Integrity report for Beyond GRPO and On-Policy Distillation: An Empirical Sparse-to-Dense Reward Principle for Language-Model Post-Training

A machine-verified record of the checks Pith has run against this paper: detector runs, findings, signed bundle events, and canonical identifiers.

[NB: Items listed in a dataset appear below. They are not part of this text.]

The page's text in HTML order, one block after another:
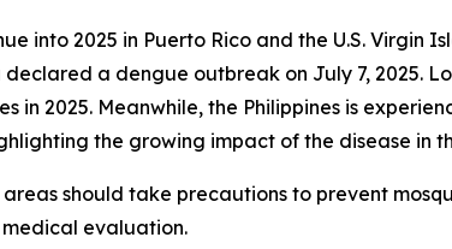
into 2025 in Puerto Rico and the U.S. Virgin
a dengue outbreak on July 7, 2025.
in 2025. Meanwhile, the Philippines is
the growing impact of the disease in
should take precautions to prevent
evaluation.
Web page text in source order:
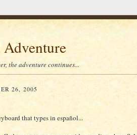
Adventure
the adventure continues...
26, 2005
that types in español...
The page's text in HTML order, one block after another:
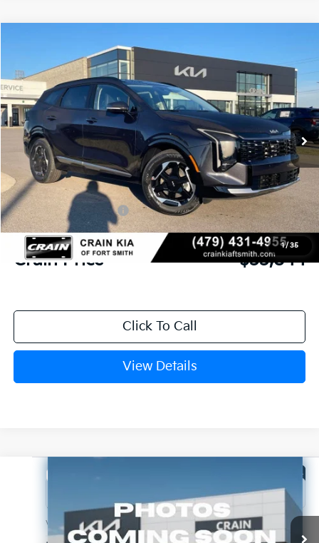
1/ 35
Kia SportageSX
Crain Kia of Fort Smith
VIN:
5XYK43DFXTG367144Stock:6KF7921
In Stock Ext. Int.
BUY FINANCE
MSRP:
$35,865
Crain Customer Discount:
-$1,400
Kia Customer Cash
-$750
Service & Handling Fee
+$129
Crain Price $33,844
Click To Call
View Details
2026
Crain Kia of Fort Smith
VIN:5XYK6CDF6TG467736 6KF8705
Window Sticker
Compare Vehicle
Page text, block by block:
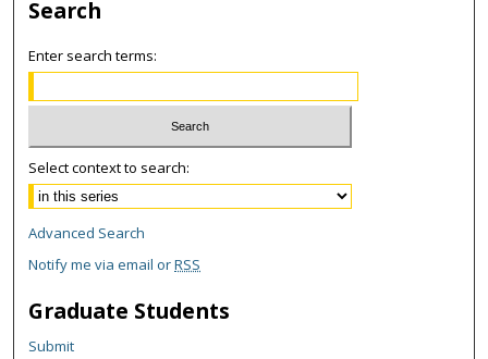
Search
Enter search terms:
Select context to search:
Advanced Search
Notify me via email orRSS
Graduate Students
Submit
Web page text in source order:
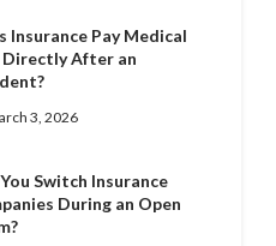
Insurance Pay Medical
Directly After an
3, 2026
Switch Insurance
During an Open
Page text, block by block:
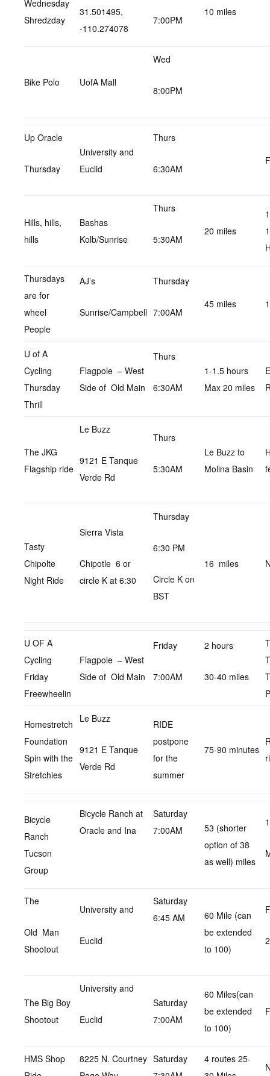
Wednesday
Shredzday
31.501495,
-110.274078
7:00PM
10 miles
Bike Polo UofA Mall
Wed
8:00PM
Up Oracle
Thursday
University and
Euclid
Thurs
6:30AM
Hills, hills,
hills
Bashas
Kolb/Sunrise
Thurs
5:30AM
20 miles
Thursdays
are for
wheel
People
AJ’s
Sunrise/Campbell
Thursday
7:00AM
45 miles
U of A
Cycling
Thursday
Thrill
Flagpole – West
Side of Old Main
Thurs
6:30AM
1-1.5 hours
Max 20 miles
The JKG
Flagship ride
Le Buzz
9121 E Tanque
Verde Rd
Thurs
5:30AM
Le Buzz to
Molina Basin
Tasty
Chipolte
Night Ride
Sierra Vista
Chipotle 6 or
circle K at 6:30
Thursday
6:30 PM
Circle K on
BST
16 miles
U OF A
Cycling
Friday
Freewheelin
Flagpole – West
Side of Old Main
Friday
7:00AM
2 hours
30-40 miles
Homestretch
Foundation
Spin with the
Stretchies
Le Buzz
9121 E Tanque
Verde Rd
RIDE
postpone
for the
summer
75-90 minutes
Bicycle
Ranch
Tucson
Group
Bicycle Ranch at
Oracle and Ina
Saturday
7:00AM
53 (shorter
option of 38
as well) miles
The
Old Man
Shootout
University and
Euclid
Saturday
6:45 AM
60 Mile (can
be extended
to 100)
The Big Boy
Shootout
University and
Euclid
Saturday
7:00AM
60 Miles(can
be extended
to 100)
HMS Shop
8225 N. Courtney Saturday
4 routes 25-
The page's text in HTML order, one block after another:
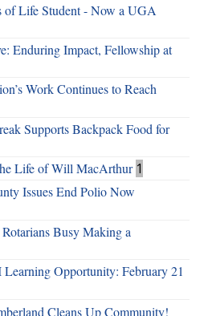
of Life Student - Now a UGA
Enduring Impact, Fellowship at
Work Continues to Reach
Supports Backpack Food for
Life of Will MacArthur 1
Issues End Polio Now
Busy Making a
Opportunity: February 21
Cleans Up Community!
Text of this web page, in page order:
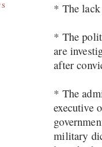
* The
* The
are
after
* The
executive
military
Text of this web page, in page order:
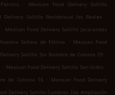
.
Mexican Food Delivery Saltillo
Delivery Saltillo Residencial los Reales
.
. Mexican Food Delivery Saltillo Jacarandas
Señora de Fátima . Mexican Food
Saltillo Sin Nombre de Colonia 29 .
. Mexican Food Delivery Saltillo San Isidro .
de Colonia 16
. Mexican Food Delivery
Delivery Saltillo Cumbres 2da Ampliación
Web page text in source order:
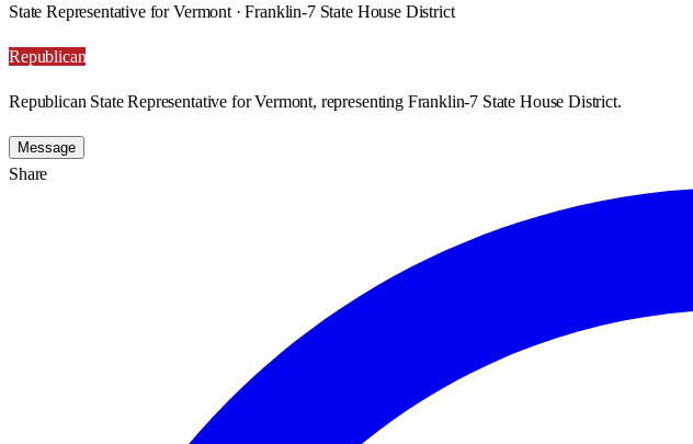
State Representative for Vermont · Franklin-7 State House District
Republican
Republican State Representative for Vermont, representing Franklin-7 State House District.
Message
Share
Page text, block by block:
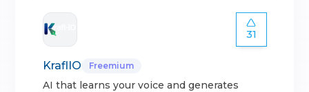
31
KraflIO Freemium
AI that learns your voice and generates
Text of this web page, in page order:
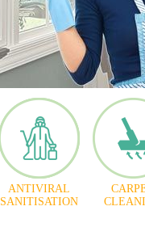
ANTIVIRAL
SANITISATION
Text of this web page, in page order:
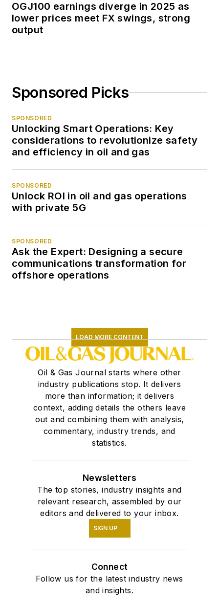
OGJ100 earnings diverge in 2025 as
lower prices meet FX swings, strong
output
Sponsored Picks
SPONSORED
Unlocking Smart Operations: Key
considerations to revolutionize safety
and efficiency in oil and gas
SPONSORED
Unlock ROI in oil and gas operations
with private 5G
SPONSORED
Ask the Expert: Designing a secure
communications transformation for
offshore operations
LOAD MORE CONTENT
Oil & Gas Journal starts where other
industry publications stop. It delivers
more than information; it delivers
context, adding details the others leave
out and combining them with analysis,
commentary, industry trends, and
statistics.
Newsletters
The top stories, industry insights and
relevant research, assembled by our
editors and delivered to your inbox.
SIGN UP
Connect
Follow us for the latest industry news
and insights.

arXiv:2605.12483 · pith:2026:URSNDDDQZODJVNCAIOQO6TBQP7

0Critical

0Advisory

9Detectors run

2026-05-26Last checked

Paper page arXiv integrity.json bundle.json

Detector runs

ai_meta_artifact completed v1.0.0 · findings 0 · 2026-05-26 20:46:07.546555+00:00

doi_compliance completed v1.0.0 · findings 0 · 2026-05-21 03:58:45.907817+00:00

doi_title_agreement completed v1.0.0 · findings 0 · 2026-05-21 01:31:33.687824+00:00

doi_compliance completed v1.0.0 · findings 0 · 2026-05-21 01:08:28.277099+00:00

doi_title_agreement completed v1.0.0 · findings 0 · 2026-05-21 01:01:33.184708+00:00

claim_evidence completed v1.0.0 · findings 0 · 2026-05-19 22:21:57.804122+00:00

ai_meta_artifact completed v1.0.0 · findings 0 · 2026-05-19 10:34:39.758162+00:00

doi_title_agreement completed v1.0.0 · findings 0 · 2026-05-19 08:01:17.948604+00:00

doi_compliance completed v1.0.0 · findings 0 · 2026-05-19 07:26:27.872311+00:00

Findings

No public integrity findings for this paper.

Signed record

The machine-readable record for this paper lives at /pith/URSNDDDQ/integrity.json. Pith Number bundles also include signed pith.integrity.v1 events where a Pith Number exists.